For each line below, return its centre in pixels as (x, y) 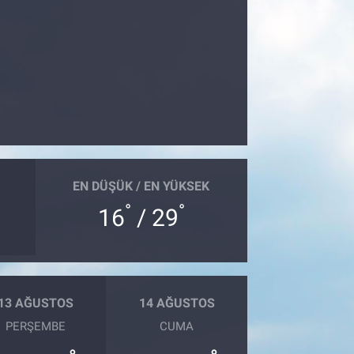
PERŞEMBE (35, 326)
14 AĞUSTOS (177, 303)
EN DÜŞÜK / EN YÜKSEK (141, 186)
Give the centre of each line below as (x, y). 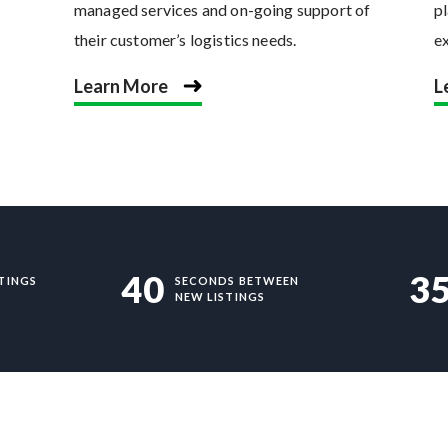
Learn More (121, 86)
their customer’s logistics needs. (185, 40)
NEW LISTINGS (219, 297)
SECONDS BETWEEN (237, 281)
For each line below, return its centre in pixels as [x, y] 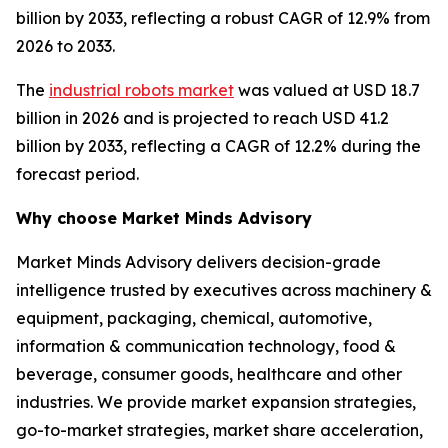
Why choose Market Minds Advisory [164, 217]
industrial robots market [141, 89]
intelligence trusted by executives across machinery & [224, 289]
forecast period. [77, 173]
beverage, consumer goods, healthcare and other [209, 373]
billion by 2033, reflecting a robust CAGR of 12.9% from [223, 17]
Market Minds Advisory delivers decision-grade [198, 261]
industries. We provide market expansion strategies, [216, 401]
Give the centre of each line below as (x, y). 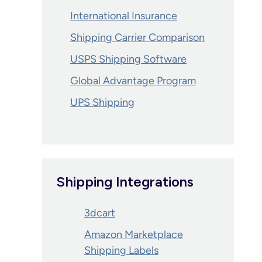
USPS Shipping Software (128, 59)
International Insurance (124, 16)
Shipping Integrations (125, 182)
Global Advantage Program (133, 81)
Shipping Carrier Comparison (137, 37)
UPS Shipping (102, 102)
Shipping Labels (121, 250)
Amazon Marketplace (134, 235)
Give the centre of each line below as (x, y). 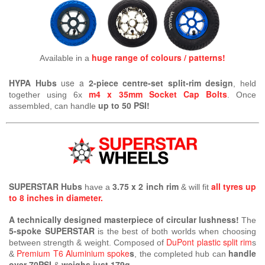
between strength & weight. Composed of (88, 243)
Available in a (66, 58)
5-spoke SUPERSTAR (52, 231)
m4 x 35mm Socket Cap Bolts (158, 94)
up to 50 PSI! (124, 106)
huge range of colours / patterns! (159, 58)
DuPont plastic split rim (209, 242)
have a (98, 187)
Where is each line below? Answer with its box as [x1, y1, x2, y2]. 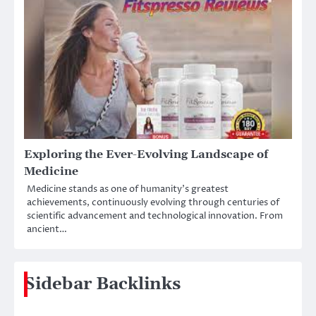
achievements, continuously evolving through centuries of [27, 195, 279, 209]
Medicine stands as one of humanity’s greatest [27, 182, 229, 195]
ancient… [27, 222, 67, 236]
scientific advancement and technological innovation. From [27, 209, 283, 222]
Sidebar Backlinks [24, 273, 181, 295]
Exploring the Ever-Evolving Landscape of [24, 147, 268, 162]
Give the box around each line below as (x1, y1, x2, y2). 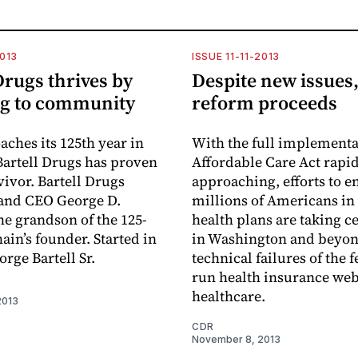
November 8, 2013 (192, 332, 280, 345)
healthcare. (192, 285, 265, 306)
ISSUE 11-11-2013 (192, 50, 280, 62)
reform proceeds (192, 89, 337, 116)
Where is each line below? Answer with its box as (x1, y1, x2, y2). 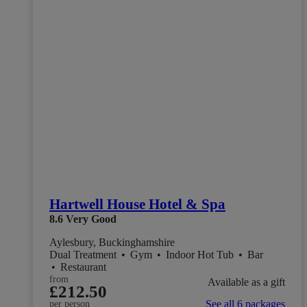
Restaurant (60, 260, 106, 273)
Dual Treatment (49, 248, 119, 260)
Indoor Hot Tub (166, 248, 236, 260)
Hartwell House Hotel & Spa (49, 195, 225, 212)
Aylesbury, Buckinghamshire (49, 236, 175, 248)
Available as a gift (208, 276, 285, 288)
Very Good (66, 212, 116, 225)
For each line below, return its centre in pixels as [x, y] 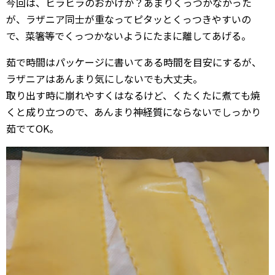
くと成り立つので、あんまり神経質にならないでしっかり [134, 111]
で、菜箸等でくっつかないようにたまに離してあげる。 [129, 35]
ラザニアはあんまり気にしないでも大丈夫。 [104, 78]
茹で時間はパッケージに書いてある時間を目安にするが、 [134, 62]
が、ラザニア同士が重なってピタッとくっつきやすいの [129, 19]
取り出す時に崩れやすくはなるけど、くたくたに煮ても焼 [133, 95]
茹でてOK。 [33, 128]
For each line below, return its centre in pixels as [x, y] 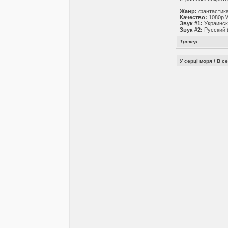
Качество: [194, 17]
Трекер [189, 41]
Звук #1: [191, 23]
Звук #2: [191, 30]
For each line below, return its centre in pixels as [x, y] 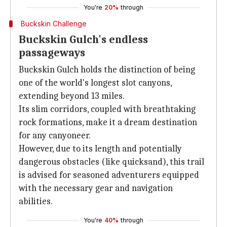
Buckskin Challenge [53, 24]
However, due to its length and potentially [100, 149]
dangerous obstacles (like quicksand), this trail [111, 162]
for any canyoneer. [55, 136]
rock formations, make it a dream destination [108, 122]
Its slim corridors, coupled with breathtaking [107, 109]
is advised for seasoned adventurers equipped [109, 175]
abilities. [36, 201]
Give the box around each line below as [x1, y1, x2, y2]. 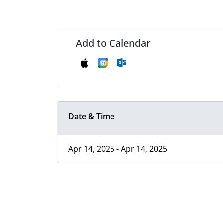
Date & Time [68, 111, 114, 122]
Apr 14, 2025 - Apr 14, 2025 [68, 143, 167, 155]
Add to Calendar [76, 36, 150, 50]
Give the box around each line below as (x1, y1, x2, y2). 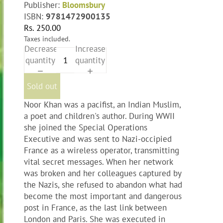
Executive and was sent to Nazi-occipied (24, 133, 172, 145)
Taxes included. (24, 33, 70, 43)
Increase (75, 43, 106, 54)
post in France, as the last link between (24, 202, 167, 214)
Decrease (24, 43, 58, 54)
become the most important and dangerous (24, 191, 182, 202)
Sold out (27, 80, 57, 92)
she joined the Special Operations (24, 122, 147, 133)
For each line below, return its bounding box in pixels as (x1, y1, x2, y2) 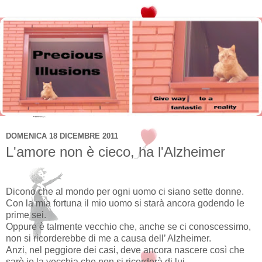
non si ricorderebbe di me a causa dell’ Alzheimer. (6, 233, 211, 243)
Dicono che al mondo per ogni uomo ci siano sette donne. (6, 186, 244, 196)
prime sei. (6, 209, 46, 220)
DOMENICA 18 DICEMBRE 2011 (6, 131, 118, 140)
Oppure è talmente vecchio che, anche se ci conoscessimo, (6, 221, 251, 232)
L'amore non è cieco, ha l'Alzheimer (6, 144, 225, 160)
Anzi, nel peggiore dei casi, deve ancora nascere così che (6, 244, 244, 255)
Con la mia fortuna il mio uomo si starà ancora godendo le (6, 198, 244, 208)
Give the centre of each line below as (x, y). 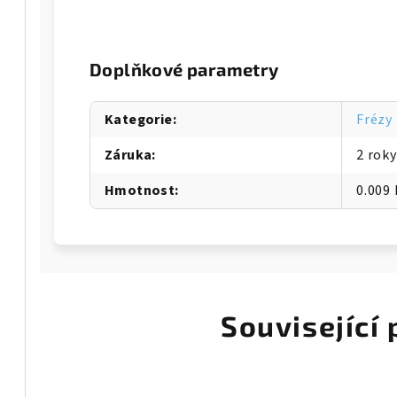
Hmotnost (140, 191)
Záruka (128, 155)
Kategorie (139, 120)
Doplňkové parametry (184, 69)
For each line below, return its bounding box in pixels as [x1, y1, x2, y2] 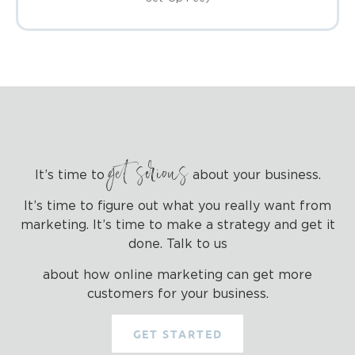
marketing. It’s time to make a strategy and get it [20, 219, 335, 232]
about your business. [188, 168, 321, 181]
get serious [108, 159, 189, 191]
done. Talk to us [128, 238, 227, 251]
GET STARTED [132, 326, 223, 342]
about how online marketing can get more [43, 268, 312, 281]
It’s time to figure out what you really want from [24, 200, 331, 213]
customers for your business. [86, 287, 269, 300]
# # # # #
• [What is expected] Provide the number of lines in the records above containing the string "Alzheimer", and write nothing more.

• [Reply] 2